Reading the thought bubbles
“We will find out eventually all the things that they do, even their taxes,” Jordan said of the Trumps. “The questions we don’t know the answer to are about what’s in their minds.”
“Does he have unexpressed thoughts?” asked presidential historian Jon Meacham. The tendency to assume that Trump has no introspection or strategic sense beyond what he shares on Twitter may itself be too superficial, he added.
In the world abroad, Meacham asked, what explains the tension between Trump’s blustery talk but seemingly dovish instincts on use of military force? Here at home, since his early New York days, Trump has been skilled at manipulating his image and penetrating establishment circles while remaining independent of them. Does he operate from a theory of power or on improvisational instinct alone?

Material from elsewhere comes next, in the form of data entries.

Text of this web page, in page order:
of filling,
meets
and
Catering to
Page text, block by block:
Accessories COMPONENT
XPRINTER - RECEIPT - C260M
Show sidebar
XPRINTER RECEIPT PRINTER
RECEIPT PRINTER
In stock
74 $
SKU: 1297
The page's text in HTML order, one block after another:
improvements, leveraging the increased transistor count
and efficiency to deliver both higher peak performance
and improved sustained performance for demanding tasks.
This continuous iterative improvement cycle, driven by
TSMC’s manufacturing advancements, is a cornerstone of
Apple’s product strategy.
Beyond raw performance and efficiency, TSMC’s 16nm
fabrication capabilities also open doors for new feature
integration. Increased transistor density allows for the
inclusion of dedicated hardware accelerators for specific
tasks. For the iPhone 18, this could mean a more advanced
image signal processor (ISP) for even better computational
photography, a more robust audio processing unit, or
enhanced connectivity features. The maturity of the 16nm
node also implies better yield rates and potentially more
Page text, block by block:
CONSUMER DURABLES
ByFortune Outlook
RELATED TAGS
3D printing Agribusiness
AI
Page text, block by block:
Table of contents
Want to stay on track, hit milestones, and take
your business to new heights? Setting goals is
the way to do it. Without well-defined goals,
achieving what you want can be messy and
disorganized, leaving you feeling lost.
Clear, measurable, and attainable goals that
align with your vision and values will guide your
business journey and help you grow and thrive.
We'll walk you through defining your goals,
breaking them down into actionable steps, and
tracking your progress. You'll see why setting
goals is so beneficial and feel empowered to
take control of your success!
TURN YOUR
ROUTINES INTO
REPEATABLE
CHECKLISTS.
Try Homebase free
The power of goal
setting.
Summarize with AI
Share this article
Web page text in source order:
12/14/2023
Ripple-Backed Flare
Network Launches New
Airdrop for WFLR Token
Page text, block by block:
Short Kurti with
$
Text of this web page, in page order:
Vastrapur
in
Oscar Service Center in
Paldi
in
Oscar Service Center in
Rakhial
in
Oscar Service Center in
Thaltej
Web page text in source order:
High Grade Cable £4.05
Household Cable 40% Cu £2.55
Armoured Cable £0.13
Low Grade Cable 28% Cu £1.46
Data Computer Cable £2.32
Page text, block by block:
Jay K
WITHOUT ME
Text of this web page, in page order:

“He’s so good at making us focus on the part of the iceberg we can see,” Meacham said. “I’m not suggesting there are great hidden depths to him, but there is stuff we don’t know.”
And there are things about America during the Trump years, we don’t know. “I’m more interested in what he says about the country than what happened moment-to-moment in the Oval Office. His grip on 40 percent of us is fascinating.”
Until the deeper dimensions of the Trump years are illuminated, his closer-to-the-surface ruminations are keeping the daily historians busy.
“Imagine if the Nixon tapes were played every night on Walter Cronkite,” Baker observed. “We are seeing all the stuff that is usually hidden play out in real time.”